Que el desempeño político de la pre y la posguerra iraquí haya resultado una ciénaga para los dirigentes gringos es cosa cierta, pero no debe hacernos olvidar la calidad relampagueante y sangrienta que, militarmente hablando, tuvo la toma de Bagdad.
Pero la verdadera pregunta que corretea por los sótanos de esta croniquilla es: “¿Somos los venezolanos tan antimaericanos como para que se apele propagandísticamente al antimperialismo con posibilidades reales de convertir al país alguna vez en una inexpugnable fortaleza bolivariana y antiyanqui?” Un poco de historia quizá ilumine la singularidad de ser Venezuela el país latinoamericano donde el antiamericanismo como reclamo publicitario oficial resulta en extremo novedoso.
2
Entre los primeros encuentros de béisbol que se disputaron en Venezuela destaca una serie amistosa jugada en el puerto de La Guaira en 1905. Venezuela estuvo representada por un batallador equipo de estibadores, patrocinado por doña Zoila, la esposa del “ultranacionalista” dictador Cipriano Castro. El otro equipo era una novena de marines. La marina estadounidense visitaba el país en plan disuasivo, atenta a que las potencias europeas intentaran de nuevo un bloqueo naval a Venezuela, similar al que habían impuesto en 1902. La paradoja estaba en que Cipriano Castro, un idiosincrásico dictador de altisonante retórica antiimperialista, nada menos que el de “la planta insolente del extranjero”, etcétera, debía agradecer la protección que los buques de la imperialista armada estadounidense le brindaban.

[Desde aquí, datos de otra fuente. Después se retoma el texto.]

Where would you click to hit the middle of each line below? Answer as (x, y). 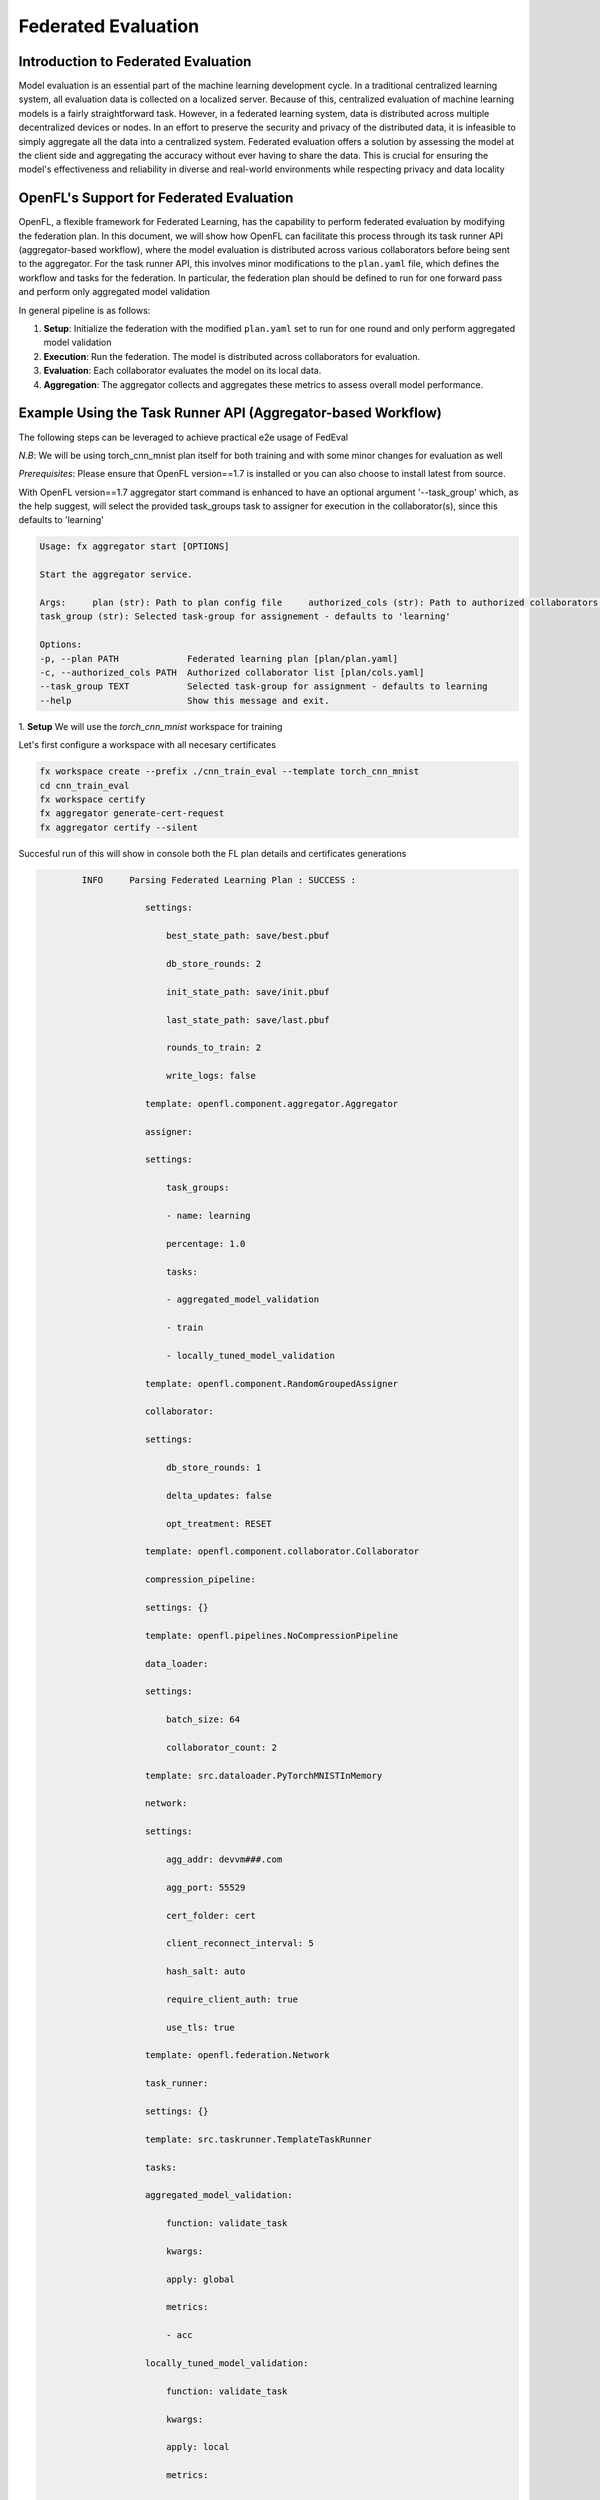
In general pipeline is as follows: (84, 310)
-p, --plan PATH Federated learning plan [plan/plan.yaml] (219, 658)
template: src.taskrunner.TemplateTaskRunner (258, 2139)
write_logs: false (211, 1076)
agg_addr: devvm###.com (224, 1859)
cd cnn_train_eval (84, 785)
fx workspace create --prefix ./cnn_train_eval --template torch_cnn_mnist (229, 771)
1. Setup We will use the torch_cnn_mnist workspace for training (150, 726)
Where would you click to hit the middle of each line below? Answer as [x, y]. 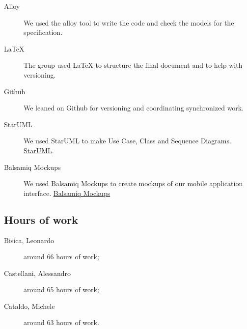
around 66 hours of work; [61, 257]
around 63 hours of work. [61, 322]
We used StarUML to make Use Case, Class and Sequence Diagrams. [127, 141]
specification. [43, 32]
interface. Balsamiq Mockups [67, 193]
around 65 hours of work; [61, 289]
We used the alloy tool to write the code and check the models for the [129, 22]
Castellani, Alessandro [37, 273]
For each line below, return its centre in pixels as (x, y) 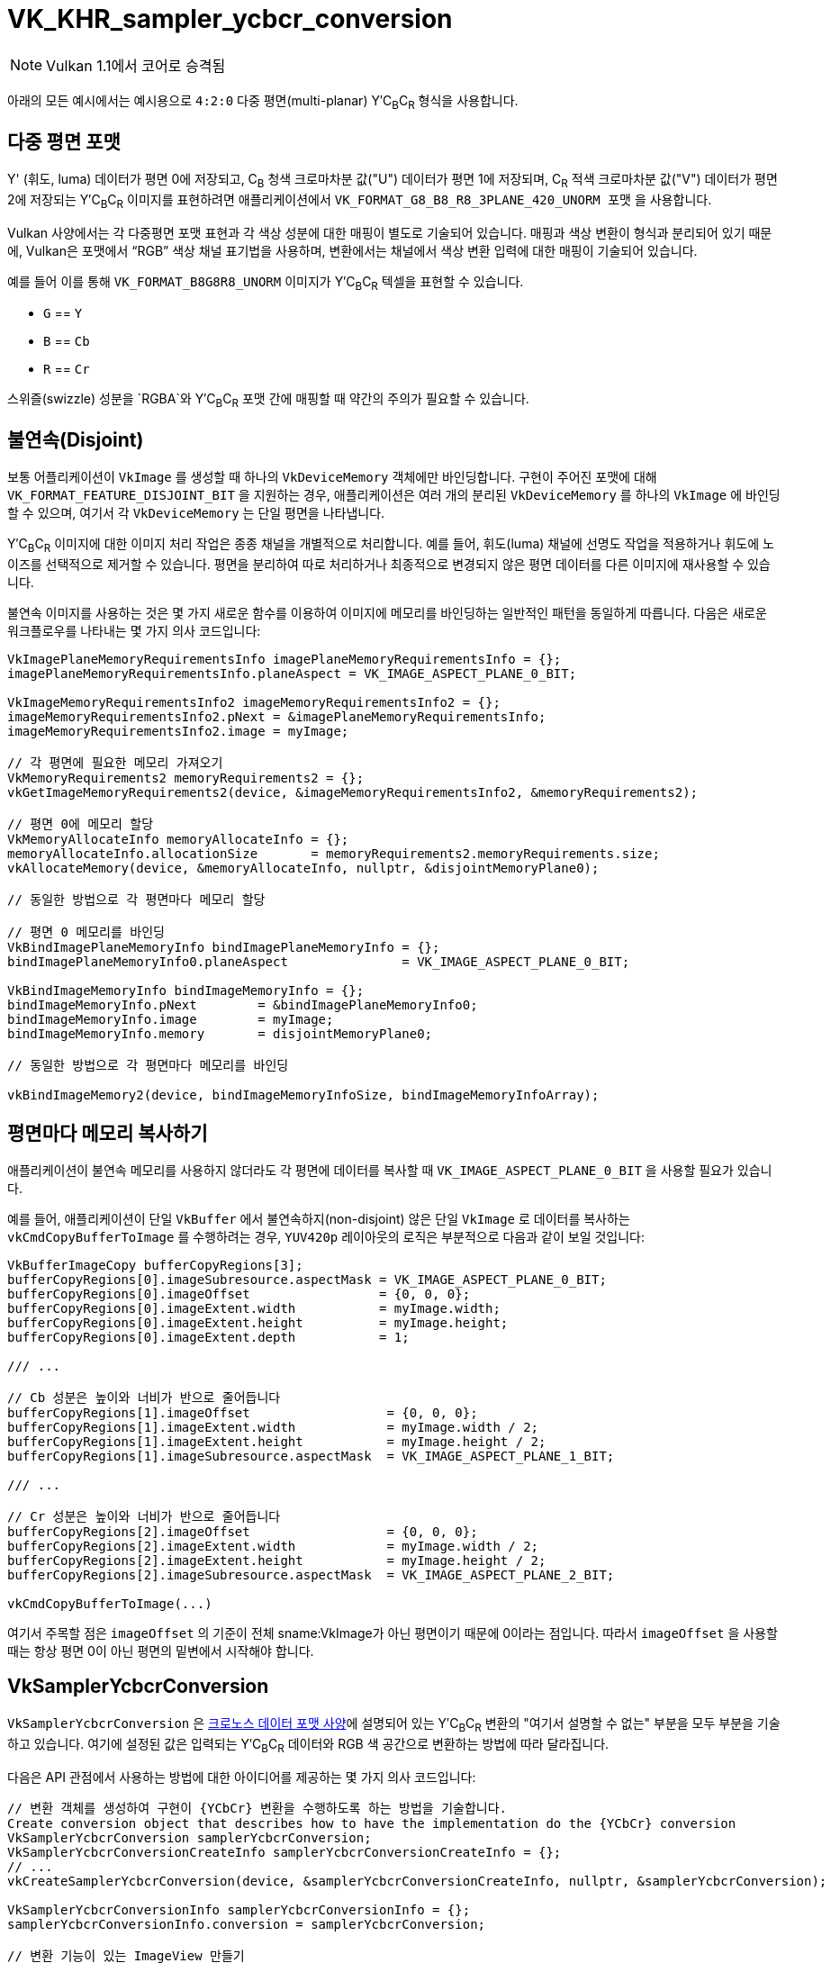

Las fotos que se conservan de aquella serie merecerían aparecer en un anuario de relaciones públicas de la U.S. Navy y ofrecen una metáfora muy apta de lo que han sido los sentimientos de los venezolanos “de a pie” hacia Estados Unidos durante el último siglo.
El nacimiento de los partidos “modernos” en Venezuela, en tiempos del Comintern del Caribe, vino acompañado de un vigoroso sindicalismo de izquierda que, antes y después de la muerte del dictador Juan Vicente Gómez, creció a su vez al calor de grandes y memorables huelgas contra las compañías petroleras gringas.
Empero, nada de ello abonó, a la larga, una cultura nacional de antiamericanismo entre nosotros.
La última gran manifestación antiamericana, callejera y violenta, que se recordaba en Venezuela hasta hace poco, ocurrió en 1958, a raíz de la visita que Richard Nixon, por entonces vicepresidente de Estados Unidos, dispensó a nuestro país en el transcurso de una gira latinoamericana. Pero cabía esperar esas reacciones en 1958: el gobierno estadounidense había apoyado resueltamente al aborrecido dictador Marcos Pérez Jiménez, derrocado pocos meses antes de la visita de Nixon.
Tal vez me equivoque, pero circunscrita al ámbito de la izquierda radical parlamentaria, académica y estudiantil, la pulsión antiamericana nunca ha prendido en Venezuela.
Una explicación para esto fue ofrecida hace décadas por un desaparecido y ocurrente comentarista deportivo: Venezuela es el único país de la cuenca del Caribe que jamás ha experimentado una intervención directa de Estados Unidos. Los marines, cuando nos han visitado, lo han hecho sólo para jugar al béisbol.
Pero claro, usted no tiene por qué creerlo: soy, como es sabido, sólo otro pitiyanqui de izquierda.